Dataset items
● ● ● ● ●

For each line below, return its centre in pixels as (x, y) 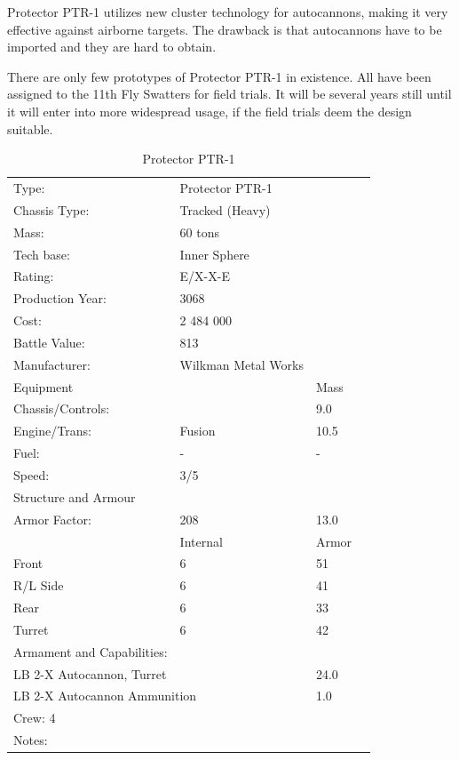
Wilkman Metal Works (241, 364)
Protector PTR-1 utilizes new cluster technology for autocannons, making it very (228, 12)
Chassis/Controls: (62, 408)
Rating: (34, 276)
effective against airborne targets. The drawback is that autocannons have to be (225, 29)
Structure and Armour (75, 496)
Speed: (32, 474)
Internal (201, 541)
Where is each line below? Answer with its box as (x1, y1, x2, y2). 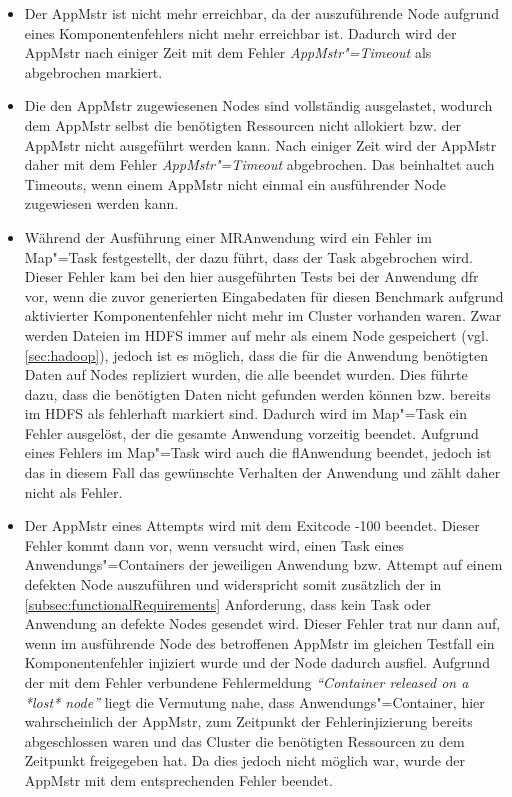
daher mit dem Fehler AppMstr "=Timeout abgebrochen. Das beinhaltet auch (24, 154, 495, 175)
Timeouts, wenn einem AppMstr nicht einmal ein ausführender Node (24, 173, 446, 194)
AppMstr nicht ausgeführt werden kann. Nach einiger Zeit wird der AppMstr (24, 134, 497, 155)
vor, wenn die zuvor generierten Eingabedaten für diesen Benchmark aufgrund (24, 285, 504, 306)
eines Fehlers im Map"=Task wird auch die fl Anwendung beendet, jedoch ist (24, 442, 492, 463)
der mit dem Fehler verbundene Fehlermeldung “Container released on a (24, 672, 469, 692)
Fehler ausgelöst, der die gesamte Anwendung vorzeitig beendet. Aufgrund (24, 422, 479, 443)
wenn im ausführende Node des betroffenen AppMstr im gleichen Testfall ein (24, 632, 495, 653)
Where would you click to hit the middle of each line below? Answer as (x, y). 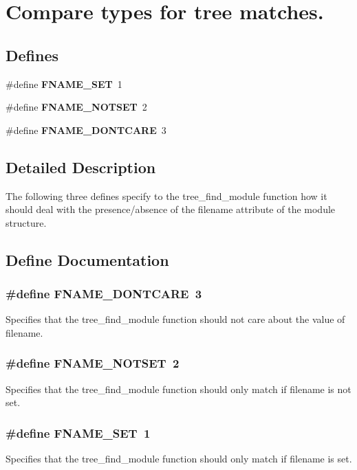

● ● ● ● ●

▸ **TASK ITEM**
In the copy, omit the pictures and reproduce every entry exactly.

▸ **SOLUTION TO THE PROBLEM**
For each line below, return its centre in pixels as (x, y) 
Wilkman Metal Works (241, 364)
Protector PTR-1 utilizes new cluster technology for autocannons, making it very (228, 12)
Chassis/Controls: (62, 408)
Rating: (34, 276)
effective against airborne targets. The drawback is that autocannons have to be (225, 29)
Structure and Armour (75, 496)
Speed: (32, 474)
Internal (201, 541)
Where is each line below? Answer with its box as (x1, y1, x2, y2). 
daher mit dem Fehler AppMstr "=Timeout abgebrochen. Das beinhaltet auch (24, 154, 495, 175)
Timeouts, wenn einem AppMstr nicht einmal ein ausführender Node (24, 173, 446, 194)
AppMstr nicht ausgeführt werden kann. Nach einiger Zeit wird der AppMstr (24, 134, 497, 155)
vor, wenn die zuvor generierten Eingabedaten für diesen Benchmark aufgrund (24, 285, 504, 306)
eines Fehlers im Map"=Task wird auch die fl Anwendung beendet, jedoch ist (24, 442, 492, 463)
der mit dem Fehler verbundene Fehlermeldung “Container released on a (24, 672, 469, 692)
Fehler ausgelöst, der die gesamte Anwendung vorzeitig beendet. Aufgrund (24, 422, 479, 443)
wenn im ausführende Node des betroffenen AppMstr im gleichen Testfall ein (24, 632, 495, 653)
Where would you click to hit the middle of each line below? Answer as (x, y). 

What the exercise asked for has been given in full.